Aortic valve procedures were performed predominantly by means of a partial sternotomy (40%) [17] or right anterior thoracotomy (47%) [12, 13, 18, 19]. Mitral valve operations were performed through a right anterior (87%) or lateral (10%) thoracotomy [3, 57]. Median length of chest incisions for AVR, MVP, and MVR procedures were 8 cm, 6 cm, and 6 cm, respectively. Median (25th to 75th percentile) skin-to-skin operative times for AVR, MVP, and MVR were 3.6 (range, 2.9 to 4.3), 4.7 (4.0 to 5.5), and 5.0 (4.0 to 5.8) hours, respectively. Median cardiopulmonary bypass times (25th to 75th percentile) for AVR, MVP, and MVR were 103 (range, 80–123), 127 (110–158), and 137 (108–180) minutes, and median aortic occlusion times were 73 (range, 61–90), 92 (75–115), and 89 (70–116) minutes, respectively. Endoaortic balloon occlusion was used in 2% of AVR, 93% of MVP, and 90% of MVR cases. In all, 86% of mitral valve repair procedures were performed with an annuloplasty ring (67% Baxter, 9% Medtronic, 8% St Jude). Of the mitral valve replacements, 19% were completed with a bioprosthetic valve (54% Baxter, 38% Medtronic) and 77% with a mechanical valve (90% St Jude, 4% ATS).

A total of 1,261 cases (96%) were successfully completed as port-access, which was defined as use of the EndoCPB or EndoDirect System (Heartport, Inc, Redwood City, CA) without conversion to a total median sternotomy. Multiple reasons for conversion to median sternotomy were captured on the comprehensive form for 17 patients and included patient anatomy (4 patients), vascular injury (6), poor visualization/exposure (4), inability to place system catheter (1), inadequate cardiopulmonary bypass (1), calcific aorta on palpation (1), and other (4 patients).

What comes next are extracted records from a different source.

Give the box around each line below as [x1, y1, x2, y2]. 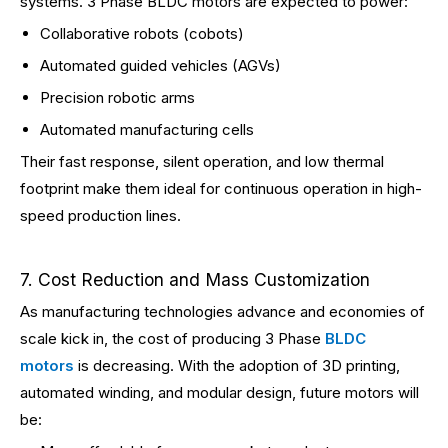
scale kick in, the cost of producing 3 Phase [20, 329, 325, 348]
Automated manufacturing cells [40, 120, 254, 139]
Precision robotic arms [40, 88, 195, 107]
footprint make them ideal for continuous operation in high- [20, 179, 422, 198]
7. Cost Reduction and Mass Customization [20, 269, 370, 290]
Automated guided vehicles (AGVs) [40, 56, 281, 75]
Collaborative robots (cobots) [40, 24, 244, 43]
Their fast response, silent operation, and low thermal [20, 152, 384, 171]
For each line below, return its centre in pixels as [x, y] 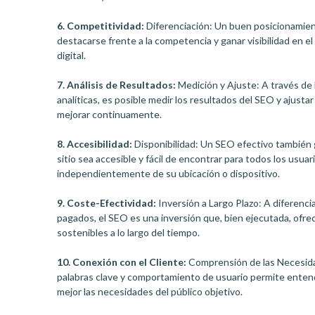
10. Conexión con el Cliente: [122, 262]
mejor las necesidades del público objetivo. [150, 291]
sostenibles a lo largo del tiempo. [129, 232]
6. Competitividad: [101, 26]
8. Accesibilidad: [95, 144]
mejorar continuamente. [110, 114]
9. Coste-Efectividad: [107, 203]
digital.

Intraoperative or postoperative transfusion therapy including homologous red blood cells (RBC), platelets, fresh frozen plasma, or cryoprecipitate, was administered to 57% of AVR, 58% of MVP, and 66% of MVR patients. A total of 109 AVR, 172 MVP, and 150 MVR patients received RBC and the median (25th to 75th percentile) number of units administered were 3 (range, 2 to 5), 2 (2 to 5), and 3.5 (2 to 6) units, respectively. Median (25th to 75th percentile) postoperative ventilation times for AVR, MVP, and MVR were 6 (range, 4 to 12), 8 (5 to 13), and 7 (5 to 15) hours, respectively. Intensive care unit stays for AVR, MVP, and MVR were 21 (range, 18 to 36), 22 (17 to 28), and 23 (19 to 48) hours, respectively. In all, 79% of AVR patients, 81% of MVP patients, and 67% of MVR patients were walking within 48 hours of surgery. Patients walked within 24 hours of surgery in the case of 48% of AVR, 53% of MVP, and 37% of MVR procedures.

In the United States, the median (25th to 75th percentile) postoperative length of stay for AVR, MVP, and MVR were 6 (range, 5 to 10), 5 (4 to 7), and 7 (5 to 11) days, respectively. Most patients were discharged home without services (82% AVR, 83% MVP, 74% MVR). Rates of readmission within 30 days were low in all groups at 6.0% for AVR patients, 8.4% for MVP patients, and 7.5% for MVR patients. Major perioperative morbidity and mortality rates are shown in Table 3. Operative mortality was 11/252 (4.4%) for AVR, 8/491 (1.6%) for MVP, and 31/568 (5.5%) for MVR. Causes of death were generally unrelated to the port-access approach (Table 4).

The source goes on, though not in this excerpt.